When using my nanoKEY to overdub, I can only hear the original track playing in the external headphones and not the new keyboard overdub. Under Transport / Overdub (on), there is another selection called Software Playthrough (off). I sometimes have turned this ON for overdubs, however it causes an bizarre unwanted effect. With the Transport / Overdub (on) the keyboard overdub comes through the laptop speakers which are really crappy. Are there some settings that I am missing? I’d like to hear the keyboard overdub in my headphones along with the track I am overdubbing. Thanks!
OK. Step one, the nanoKEY is not a musical keyboard. It’s a MIDI controller and it’s really playing the MIDI interpreter inside the computer. That’s where the music is coming from – that’s the musical instrument, not the keys you’re pressing
And it’s at that exact point where it gets magic. Typically, with a microphone or “real” musical keyboard you can’t overdub by plugging your headphones into the computer. You can always hear the old tracks just fine, but you will never be able to hear the live performance without echo and delays – machine latency.
That’s why when we wrote the overdubbing tutorial, we posted three different special hardware devices which will let you listen to everything all the time. Theatrically correct overdubbing. Without the devices, you will always have some musical piece missing.
Now about you. Since the actual music is coming from a chip set on the sound card, theory has it that there should be no delay – the music doesn’t have to enter the computer, it’s already there. But I didn’t test that and I have no idea how I would check it. It obviously doesn’t work or you wouldn’t be posting.
Normal sound pathways make my head hurt and I can’t imagine the pathways you have.
So we’re going to wait for one of the Windows elves to help.
Koz
Yes, I sensed that the delay that I hear is because of machine latency and I’ve successfully worked around that by sheer force and re-positioning the lagging overdub track. And I do understand the midi concept. Even with this odd obstacle, I’ve done some nice work. Still wish I could hear the overdub in the headphones. Thanks for your
response!
A simple way around the latency/no sound in headphones is to export your track that you want to overdub as an mp3. Set up Audacity to simply record a single stereo track of keyboard or voice while listening to the mp3 on another device. Then drop that single track into your project you want to overdub and adjust the position of the waveform. It is primitive, however it works!
There are two latencies.

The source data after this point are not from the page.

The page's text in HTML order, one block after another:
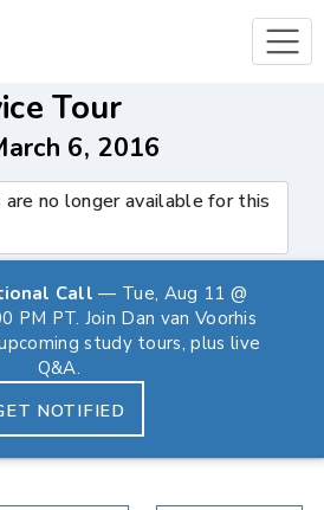
Tour
6, 2016
no longer available for this
Call — Tue, Aug 11 @
PM PT. Join Dan van Voorhis
study tours, plus live
Q&A.
NOTIFIED
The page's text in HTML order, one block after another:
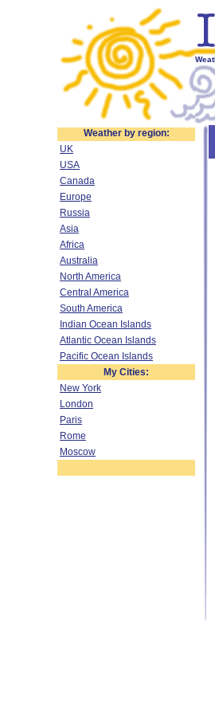
Weather by region:
UK
USA
Canada
Europe
Russia
Asia
Africa
Australia
North America
Central America
South America
Indian Ocean Islands
Atlantic Ocean Islands
Pacific Ocean Islands
My Cities:
New York
London
Paris
Rome
Moscow
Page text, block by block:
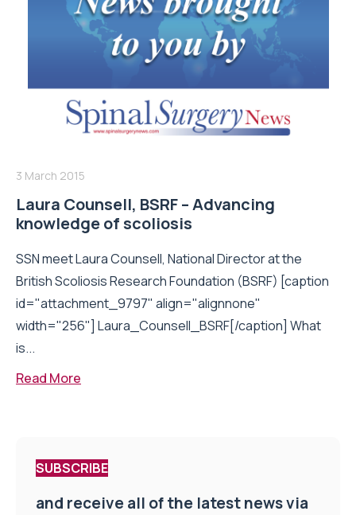
3 March 2015
Laura Counsell, BSRF – Advancing
knowledge of scoliosis
SSN meet Laura Counsell, National Director at the
British Scoliosis Research Foundation (BSRF) [caption
id="attachment_9797" align="alignnone"
width="256"] Laura_Counsell_BSRF[/caption] What
is...
Read More
SUBSCRIBE
and receive all of the latest news via
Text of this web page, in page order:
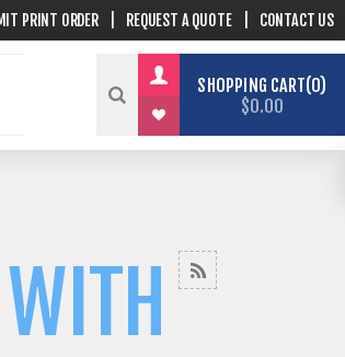
PRINT ORDER REQUEST A QUOTE CONTACT US
SHOPPING CART 0
$0.00
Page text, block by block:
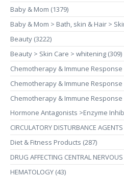
Baby & Mom (1379)
Baby & Mom > Bath, skin & Hair >
Beauty (3222)
Beauty > Skin Care > whitening (309)
Chemotherapy & Immune Response
Chemotherapy & Immune Response
Chemotherapy & Immune
Hormone Antagonists >Enzyme
CIRCULATORY DISTURBANCE
Diet & Fitness Products (287)
DRUG AFFECTING CENTRAL
HEMATOLOGY (43)
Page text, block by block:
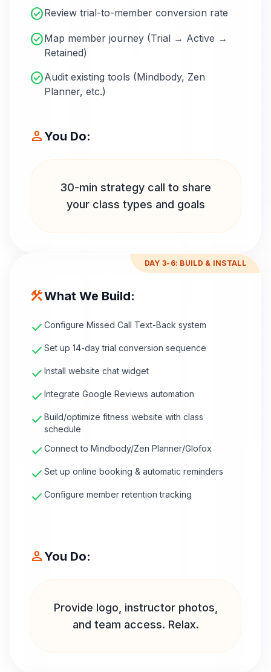
check_circleReview trial-to-member conversion rate
check_circleMap member journey (Trial → Active →
Retained)
check_circleAudit existing tools (Mindbody, Zen
Planner, etc.)
personYou Do:
30-min strategy call to share
your class types and goals
DAY 3-6: BUILD & INSTALL
constructionWhat We Build:
check Configure Missed Call Text-Back system
check Set up 14-day trial conversion sequence
check Install website chat widget
check Integrate Google Reviews automation
check Build/optimize fitness website with class
schedule
check Connect to Mindbody/Zen Planner/Glofox
check Set up online booking & automatic reminders
check Configure member retention tracking
personYou Do:
Provide logo, instructor photos,
and team access. Relax.
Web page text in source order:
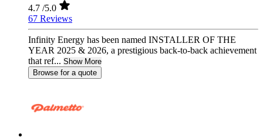
4.7 /5.0
67 Reviews
Infinity Energy has been named INSTALLER OF THE
YEAR 2025 & 2026, a prestigious back-to-back achievement
that ref... Show More
Browse for a quote
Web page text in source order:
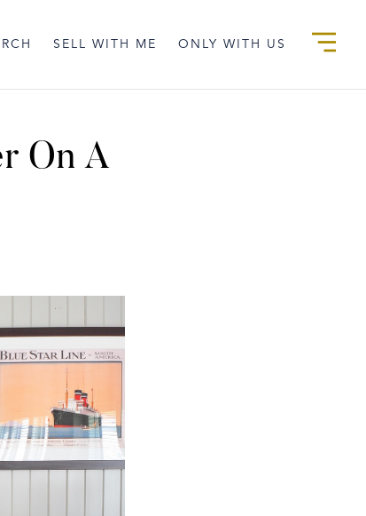
SELL WITH ME ONLY WITH US
On A
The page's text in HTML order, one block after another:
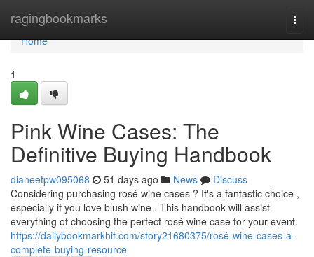
ragingbookmarks
Home
Home
1
Pink Wine Cases: The
Definitive Buying Handbook
dianeetpw095068 51 days ago News
Discuss
Considering purchasing rosé wine cases ? It's a fantastic choice ,
especially if you love blush wine . This handbook will assist
everything of choosing the perfect rosé wine case for your event.
https://dailybookmarkhit.com/story21680375/rosé-wine-cases-a-
complete-buying-resource
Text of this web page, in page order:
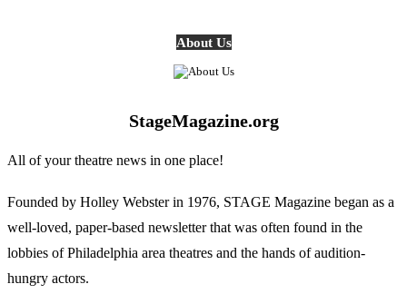
About Us
StageMagazine.org
All of your theatre news in one place!
Founded by Holley Webster in 1976, STAGE Magazine began as a
well-loved, paper-based newsletter that was often found in the
lobbies of Philadelphia area theatres and the hands of audition-
hungry actors.
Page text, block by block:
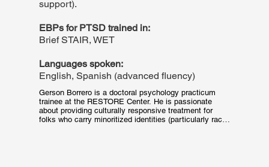
support).
EBPs for PTSD trained in:
Brief STAIR, WET
Languages spoken:
English, Spanish (advanced fluency)
Gerson Borrero is a doctoral psychology practicum
trainee at the RESTORE Center. He is passionate
about providing culturally responsive treatment for
folks who carry minoritized identities (particularly racial
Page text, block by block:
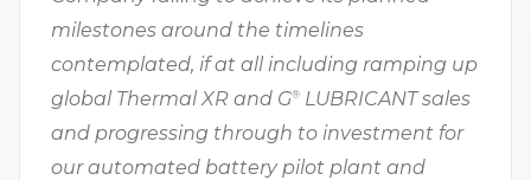
milestones around the timelines
contemplated, if at all including ramping up
global Thermal XR and G⁠® LUBRICANT sales
and progressing through to investment for
our automated battery pilot plant and
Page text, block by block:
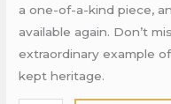
a one-of-a-kind piece,
available again. Don’t
extraordinary example
kept heritage.
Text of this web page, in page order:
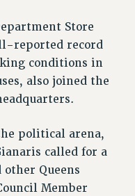
Store
reported record
conditions in
also joined the
political arena,
called for a
Queens
Member
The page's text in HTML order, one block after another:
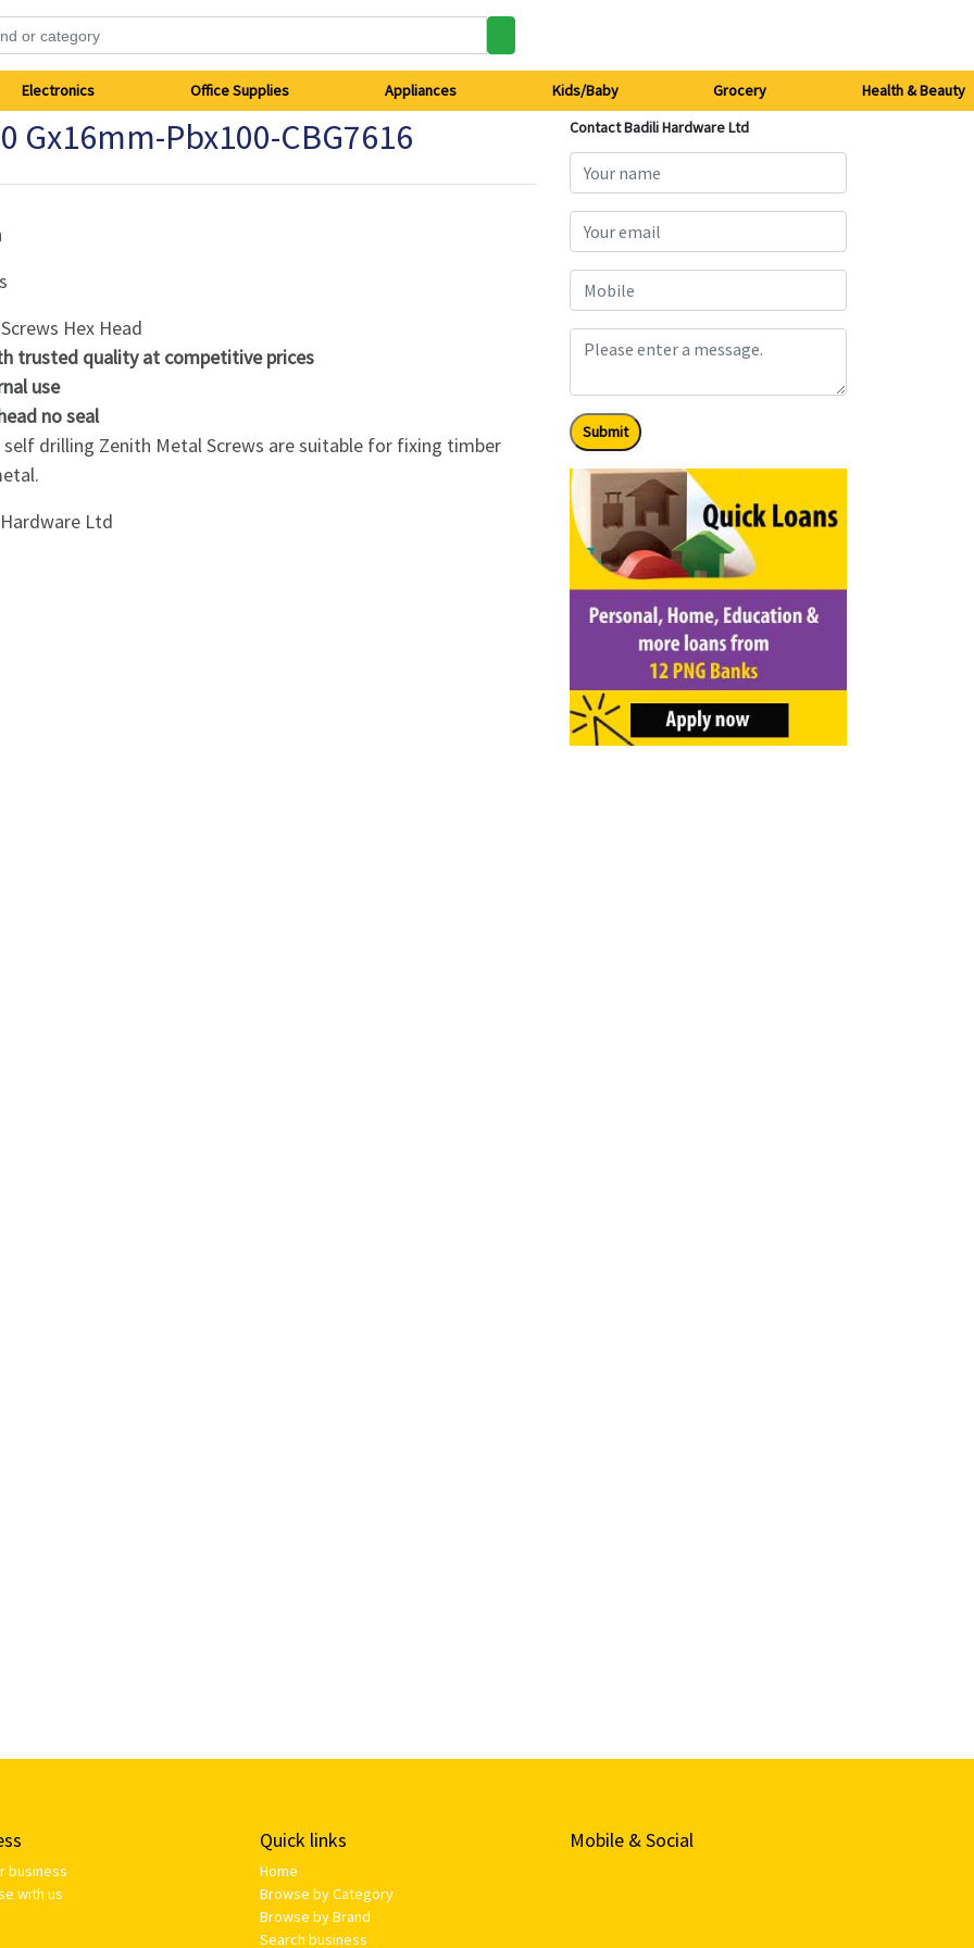
Electronics Office Supplies Appliances Kids/Baby Grocery Health & Beauty
Gx16mm-Pbx100-CBG7616
Hex Head
trusted quality at competitive prices
use
no seal
self drilling Zenith Metal Screws are suitable for fixing timber
Ltd
Contact Badili Hardware Ltd
Submit
business
with us
Quick links
Home
Browse by Category
Browse by Brand
Search business
Mobile & Social
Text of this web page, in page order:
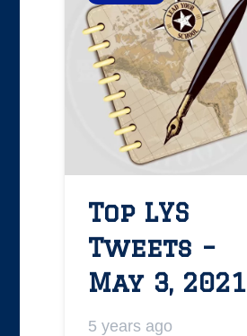
Top LYS
Tweets –
May 3, 2021
5 years ago
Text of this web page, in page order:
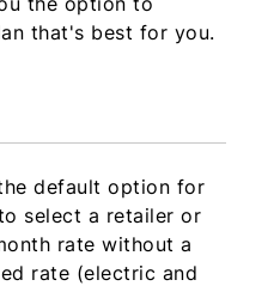
that's best for you.
default option for
select a retailer or
rate without a
rate (electric and
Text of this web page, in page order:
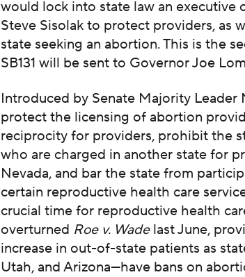
would lock into state law an executive
Steve Sisolak to protect providers, as
state seeking an abortion. This is the
SB131 will be sent to Governor Joe
Introduced by Senate Majority
protect the licensing of abortion
reciprocity for providers, prohibit the
who are charged in another state for
Nevada, and bar the state from
certain reproductive health care
crucial time for reproductive health
overturned Roe v. Wadelast June,
increase in out-of-state patients as
Utah, and Arizona—have bans on
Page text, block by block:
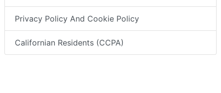
Privacy Policy And Cookie Policy
Californian Residents (CCPA)
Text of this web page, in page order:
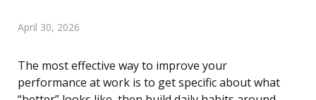
April 30, 2026
The most effective way to improve your
performance at work is to get specific about what
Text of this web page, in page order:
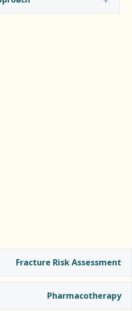
Fracture Risk Assessment
Pharmacotherapy
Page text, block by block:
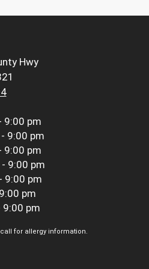
Hwy
9:00 pm
9:00 pm
9:00 pm
9:00 pm
9:00 pm
pm
9:00 pm
for allergy information.
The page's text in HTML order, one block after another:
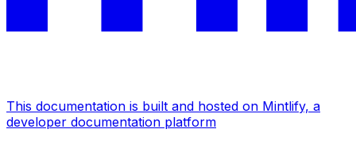
This documentation is built and hosted on Mintlify, a
developer documentation platform
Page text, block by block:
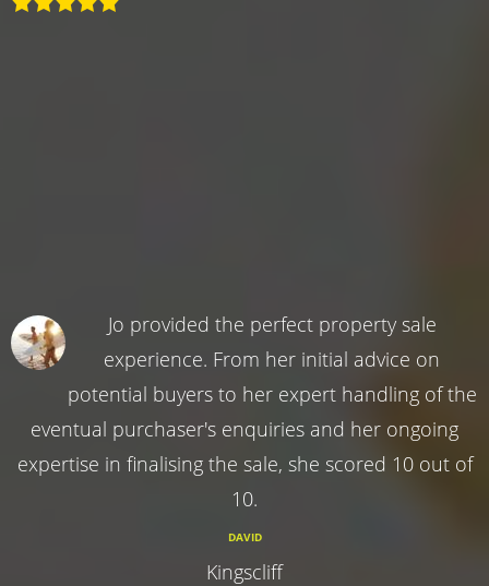
Jo provided the perfect property sale
experience. From her initial advice on
potential buyers to her expert handling of the
eventual purchaser's enquiries and her ongoing
expertise in finalising the sale, she scored 10 out of
10.
DAVID
Kingscliff
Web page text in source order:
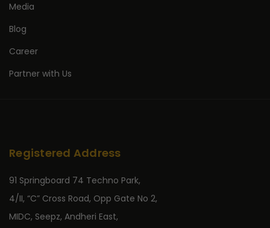
Media
Blog
Career
Partner with Us
Registered Address
91 Springboard 74 Techno Park,
4/II, “C” Cross Road, Opp Gate No 2,
MIDC, Seepz, Andheri East,
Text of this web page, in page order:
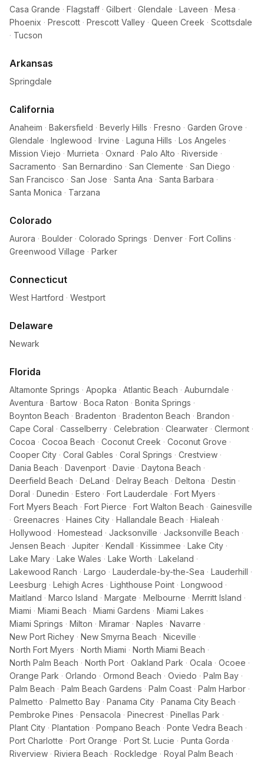
Casa Grande · Flagstaff · Gilbert · Glendale · Laveen · Mesa ·
Phoenix · Prescott · Prescott Valley · Queen Creek · Scottsdale
· Tucson
Arkansas
Springdale
California
Anaheim · Bakersfield · Beverly Hills · Fresno · Garden Grove ·
Glendale · Inglewood · Irvine · Laguna Hills · Los Angeles ·
Mission Viejo · Murrieta · Oxnard · Palo Alto · Riverside ·
Sacramento · San Bernardino · San Clemente · San Diego ·
San Francisco · San Jose · Santa Ana · Santa Barbara ·
Santa Monica · Tarzana
Colorado
Aurora · Boulder · Colorado Springs · Denver · Fort Collins ·
Greenwood Village · Parker
Connecticut
West Hartford · Westport
Delaware
Newark
Florida
Altamonte Springs · Apopka · Atlantic Beach · Auburndale ·
Aventura · Bartow · Boca Raton · Bonita Springs ·
Boynton Beach · Bradenton · Bradenton Beach · Brandon ·
Cape Coral · Casselberry · Celebration · Clearwater · Clermont ·
Cocoa · Cocoa Beach · Coconut Creek · Coconut Grove ·
Cooper City · Coral Gables · Coral Springs · Crestview ·
Dania Beach · Davenport · Davie · Daytona Beach ·
Deerfield Beach · DeLand · Delray Beach · Deltona · Destin ·
Doral · Dunedin · Estero · Fort Lauderdale · Fort Myers ·
Fort Myers Beach · Fort Pierce · Fort Walton Beach · Gainesville
· Greenacres · Haines City · Hallandale Beach · Hialeah ·
Hollywood · Homestead · Jacksonville · Jacksonville Beach ·
Jensen Beach · Jupiter · Kendall · Kissimmee · Lake City ·
Lake Mary · Lake Wales · Lake Worth · Lakeland ·
Lakewood Ranch · Largo · Lauderdale-by-the-Sea · Lauderhill ·
Leesburg · Lehigh Acres · Lighthouse Point · Longwood ·
Maitland · Marco Island · Margate · Melbourne · Merritt Island ·
Miami · Miami Beach · Miami Gardens · Miami Lakes ·
Miami Springs · Milton · Miramar · Naples · Navarre ·
New Port Richey · New Smyrna Beach · Niceville ·
North Fort Myers · North Miami · North Miami Beach ·
North Palm Beach · North Port · Oakland Park · Ocala · Ocoee ·
Orange Park · Orlando · Ormond Beach · Oviedo · Palm Bay ·
Palm Beach · Palm Beach Gardens · Palm Coast · Palm Harbor ·
Palmetto · Palmetto Bay · Panama City · Panama City Beach ·
Pembroke Pines · Pensacola · Pinecrest · Pinellas Park ·
Plant City · Plantation · Pompano Beach · Ponte Vedra Beach ·
Port Charlotte · Port Orange · Port St. Lucie · Punta Gorda ·
Riverview · Riviera Beach · Rockledge · Royal Palm Beach ·
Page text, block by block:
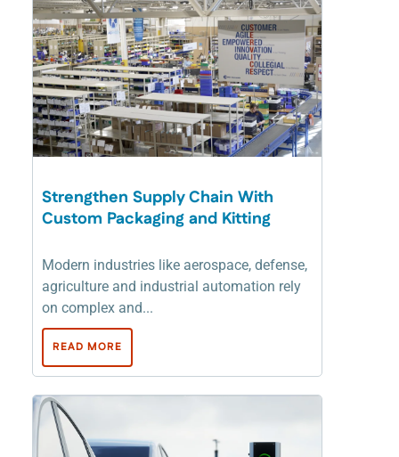
Strengthen Supply Chain With
Custom Packaging and Kitting
Modern industries like aerospace, defense,
agriculture and industrial automation rely
on complex and...
READ MORE
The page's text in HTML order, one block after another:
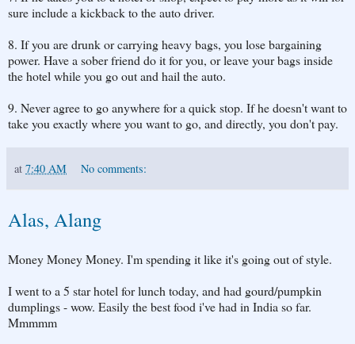
sure include a kickback to the auto driver.
8. If you are drunk or carrying heavy bags, you lose bargaining
power. Have a sober friend do it for you, or leave your bags inside
the hotel while you go out and hail the auto.
9. Never agree to go anywhere for a quick stop. If he doesn't want to
take you exactly where you want to go, and directly, you don't pay.
at 7:40 AM No comments:
Alas, Alang
Money Money Money. I'm spending it like it's going out of style.
I went to a 5 star hotel for lunch today, and had gourd/pumpkin
dumplings - wow. Easily the best food i've had in India so far.
Mmmmm
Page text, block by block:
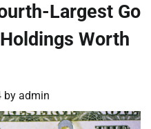
Largest Go
Worth
by admin
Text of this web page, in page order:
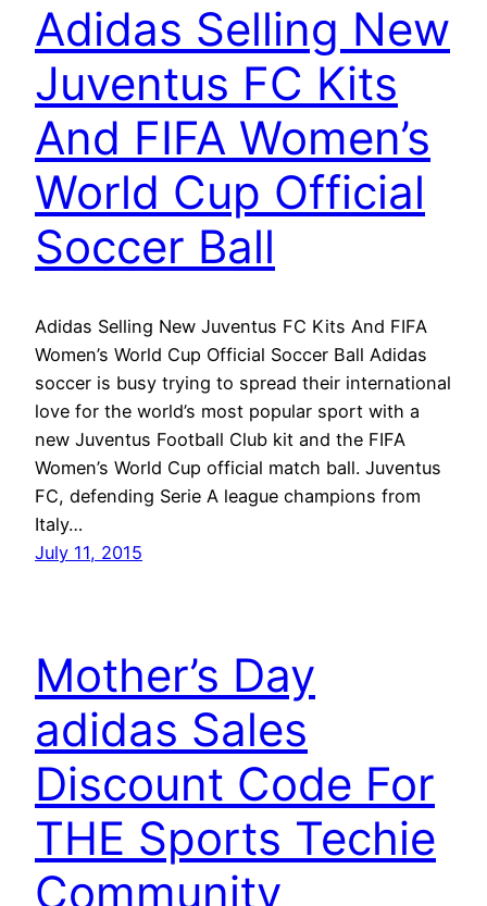
Adidas Selling New
Juventus FC Kits
And FIFA Women’s
World Cup Official
Soccer Ball
Adidas Selling New Juventus FC Kits And FIFA
Women’s World Cup Official Soccer Ball Adidas
soccer is busy trying to spread their international
love for the world’s most popular sport with a
new Juventus Football Club kit and the FIFA
Women’s World Cup official match ball. Juventus
FC, defending Serie A league champions from
Italy…
July 11, 2015
Mother’s Day
adidas Sales
Discount Code For
THE Sports Techie
Community
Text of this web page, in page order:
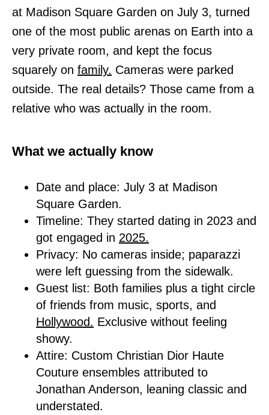
at Madison Square Garden on July 3, turned
one of the most public arenas on Earth into a
very private room, and kept the focus
squarely on family. Cameras were parked
outside. The real details? Those came from a
relative who was actually in the room.
What we actually know
Date and place: July 3 at Madison
Square Garden.
Timeline: They started dating in 2023 and
got engaged in 2025.
Privacy: No cameras inside; paparazzi
were left guessing from the sidewalk.
Guest list: Both families plus a tight circle
of friends from music, sports, and
Hollywood. Exclusive without feeling
showy.
Attire: Custom Christian Dior Haute
Couture ensembles attributed to
Jonathan Anderson, leaning classic and
understated.
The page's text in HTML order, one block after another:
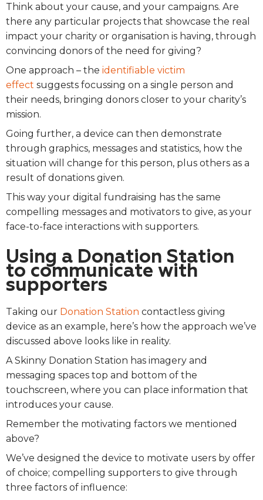
Think about your cause, and your campaigns. Are
there any particular projects that showcase the real
impact your charity or organisation is having, through
convincing donors of the need for giving?
One approach – the identifiable victim
effect suggests focussing on a single person and
their needs, bringing donors closer to your charity’s
mission.
Going further, a device can then demonstrate
through graphics, messages and statistics, how the
situation will change for this person, plus others as a
result of donations given.
This way your digital fundraising has the same
compelling messages and motivators to give, as your
face-to-face interactions with supporters.
Using a Donation Station
to communicate with
supporters
Taking our Donation Station contactless giving
device as an example, here’s how the approach we’ve
discussed above looks like in reality.
A Skinny Donation Station has imagery and
messaging spaces top and bottom of the
touchscreen, where you can place information that
introduces your cause.
Remember the motivating factors we mentioned
above?
We’ve designed the device to motivate users by offer
of choice; compelling supporters to give through
three factors of influence:

Recording Latency is where you have to slide your playback file around so it matches your voice when you play them both back later. That one’s a slider inside Audacity and we provide instructions how to do that.
“Tap a pencil in time to the playback drum track and them measure the difference between the two times…”
That’s one way. There are several. You’re doing that adjustment the long complicated way. There are internal tools to correct that.
I don’t think anything you did will affect the computer sending your own voice back to you in real time. That’s machine latency and that’s burned into the hardware and can’t be changed except by special, purpose-built software (ASIO).
If you don’t care that your own voice doesn’t come back to you in the mix during the performance, then none of this matters. Most performers like their voice coming back – a correct theatrical mix, some don’t.